Berlin: Schwuler mit Messer angegriffen und verletzt

Der 24-Jährige, der zusammen mit seinem Freund unterwegs war, erlitt bei dem Angriff durch zwei Jugendliche einen Stich in den Oberschenkel und einen Schlag gegen den Kopf.


Symbolbild für die Berliner Polizei, die mögliche homo- oder transphobe Hintergründe einer Tat in ihren Presseberichten immer wieder aufgreift (Bild: Sebastian Rittau / flickr)

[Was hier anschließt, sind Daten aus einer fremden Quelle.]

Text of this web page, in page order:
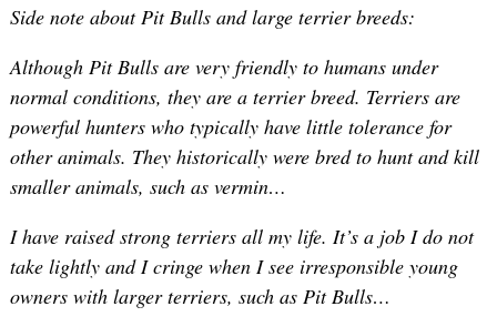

  • 9. März 2018, 19:09h 7 2 Min.

Die Berliner Polizei hat am Freitagabend einen von ihr als homophob bezeichneten Übergriff öffentlich gemacht. Er trug sich demnach bereits in der Nacht vom Mittwoch zum Donnerstag in Neukölln zu, als ein 24-Jähriger gegen 23.40 Uhr zusammen mit seinem 27-jährigen Lebensgefährten in der Mainzer Straße unterwegs war.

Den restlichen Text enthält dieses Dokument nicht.